Herkesin günlük hayatında kaygı, huzursuzluk ve sıkıntıya sebebiyet verebilecek bazı konular vardır. Birçoğu bazı konular üzerinde yaşadığı olumsuz duyguların üstesinden gelebilmektedir. Birçoğunun yanı sıra bazı kişiler bu olumsuz duyguların üstesinden gelemeyebilir ve bazı konular üzerinde mantıksız olduğunu bildiği halde saplantılı (obsesif) düşüncelere sahip olabilir.
Obsesif- kompulsif bozukluğuna Türkçe olarak, saplantı- zorlantı bozukluğu diyoruz. Saplantı (obsesyon), bireyin iradesi, kontrolü dışında gelen, kendi çabasıyla kovamadığı, sürekli tekrarlayan düşüncelerdir.
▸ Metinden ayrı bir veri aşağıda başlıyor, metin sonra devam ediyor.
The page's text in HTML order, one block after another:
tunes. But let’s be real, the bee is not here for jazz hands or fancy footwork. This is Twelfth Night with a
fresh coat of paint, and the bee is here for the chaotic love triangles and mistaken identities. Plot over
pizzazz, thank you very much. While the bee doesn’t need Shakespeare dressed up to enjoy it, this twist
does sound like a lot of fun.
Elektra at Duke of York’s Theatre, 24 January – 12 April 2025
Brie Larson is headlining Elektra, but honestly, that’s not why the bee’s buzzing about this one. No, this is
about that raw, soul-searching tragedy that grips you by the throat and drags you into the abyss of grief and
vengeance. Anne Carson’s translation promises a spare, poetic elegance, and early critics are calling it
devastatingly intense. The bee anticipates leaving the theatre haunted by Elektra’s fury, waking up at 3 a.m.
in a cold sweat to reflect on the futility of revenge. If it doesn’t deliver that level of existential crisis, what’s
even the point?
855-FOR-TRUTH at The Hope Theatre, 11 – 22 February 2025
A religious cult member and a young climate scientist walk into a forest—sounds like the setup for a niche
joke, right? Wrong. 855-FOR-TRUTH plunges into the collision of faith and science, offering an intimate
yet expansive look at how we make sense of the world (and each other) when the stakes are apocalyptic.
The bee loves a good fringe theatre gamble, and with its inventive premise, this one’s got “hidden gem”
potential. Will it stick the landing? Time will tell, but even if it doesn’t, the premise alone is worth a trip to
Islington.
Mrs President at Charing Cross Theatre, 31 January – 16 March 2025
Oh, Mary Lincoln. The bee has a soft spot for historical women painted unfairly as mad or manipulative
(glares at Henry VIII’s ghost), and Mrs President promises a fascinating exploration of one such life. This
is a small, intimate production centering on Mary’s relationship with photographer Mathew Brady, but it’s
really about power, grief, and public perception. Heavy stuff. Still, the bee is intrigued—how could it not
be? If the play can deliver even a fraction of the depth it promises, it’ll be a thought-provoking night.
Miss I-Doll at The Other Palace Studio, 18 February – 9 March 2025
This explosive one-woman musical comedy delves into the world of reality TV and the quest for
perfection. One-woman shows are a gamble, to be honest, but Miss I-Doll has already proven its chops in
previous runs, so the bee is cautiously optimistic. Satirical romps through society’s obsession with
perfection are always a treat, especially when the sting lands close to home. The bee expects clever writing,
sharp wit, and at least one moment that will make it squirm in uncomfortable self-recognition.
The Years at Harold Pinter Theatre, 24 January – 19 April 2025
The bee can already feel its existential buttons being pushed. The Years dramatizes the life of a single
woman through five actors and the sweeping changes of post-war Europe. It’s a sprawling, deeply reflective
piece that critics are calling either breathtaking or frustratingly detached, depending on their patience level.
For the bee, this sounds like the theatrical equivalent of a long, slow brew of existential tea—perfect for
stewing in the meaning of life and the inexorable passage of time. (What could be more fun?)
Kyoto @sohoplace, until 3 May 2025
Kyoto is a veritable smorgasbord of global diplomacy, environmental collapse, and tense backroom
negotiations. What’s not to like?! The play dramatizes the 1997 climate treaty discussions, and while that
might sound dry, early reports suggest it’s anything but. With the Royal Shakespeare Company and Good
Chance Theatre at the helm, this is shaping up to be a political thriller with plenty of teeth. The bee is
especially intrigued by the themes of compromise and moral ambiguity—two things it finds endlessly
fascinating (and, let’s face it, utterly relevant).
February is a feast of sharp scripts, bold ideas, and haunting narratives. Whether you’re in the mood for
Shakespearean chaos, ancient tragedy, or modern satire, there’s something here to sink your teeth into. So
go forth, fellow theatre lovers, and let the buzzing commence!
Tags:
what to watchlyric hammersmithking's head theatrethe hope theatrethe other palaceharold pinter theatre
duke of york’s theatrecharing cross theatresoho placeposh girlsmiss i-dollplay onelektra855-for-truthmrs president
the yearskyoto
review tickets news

Bireyde yoğun kaygı, huzursuzluk ve sıkıntı yaratmaktadır.
Zorlantı (kompulsiyon), saplantıların yarattığı kaygı, huzursuzluk ve sıkıntıyı azaltmak adına yapılan yineleyici ve törensel davranışlardır. Bu davranışlar bireylere göre belirli kurallar doğrultusunda yapılmaktadır.
OKB Nedir?
Saplantı zorlantı bozukluğu, tereddüt, kararsızlık, erteleyicilik ve sabırsızlık bozukluğudur diyebiliriz.
Saplantı zorlantı bozukluğu, bireylerde yüksek düzeyse kaygıya, huzursuzluğa ve sıkıntıya neden olan, bireyin günlük etkinliklerine devam etmesini sekteye uğratan, zamanını boşa harcamasına yol açan bozukluktur.
Saplantılar kaygıyı artırırken, zorlantılar kaygıyı azaltmaktadır. Ancak zorlantılar bireyin günlük hayatına ciddi seviyede engel olmaktadır. Zorlantı davranışları yapılmadığı zaman bireyin kaygı seviyesi daha da artmaktadır. Bu durumda bir döngüye neden olur. Bazen birey bu durumdan kurtulmaya çalışsa da daha kötü sonuçlarla karşılaştıkları olmuştur.
Bireyler düşüncelerin saçma, mantık dışı olduğunun farkındadırlar ancak bu düşünceyi engelleyememektedirler. Sürekli tereddüt ve kararsızlık içerisindedirler.
Düşüncenin içeriği bozulmuştur. Sadece düşünmekle bile birçok şeyin gerçekleşeceğine inanırlar. Sorumluluklarıyla ilgili değerlendirme sürecide sorular vardır. Sadece yaptıklarından değil, yapmadıklarından ve yapamadıklarından da kendilerini sorumlu hissederler.
OKB Neden Olur?
Bozukluğa yatkın bireylerin günlük hayattaki stres yaratıcı faktörler kişiyi tetikleyebilmektedir. Taciz, hastalık, göç, kayıp, ilişkisel sorunlar, iş ve okul değişikliği, görerek öğrenme modeli tetikleyici faktörler arasındadır. Bunların yanı sıra biyolojik faktörlerde mevcuttur.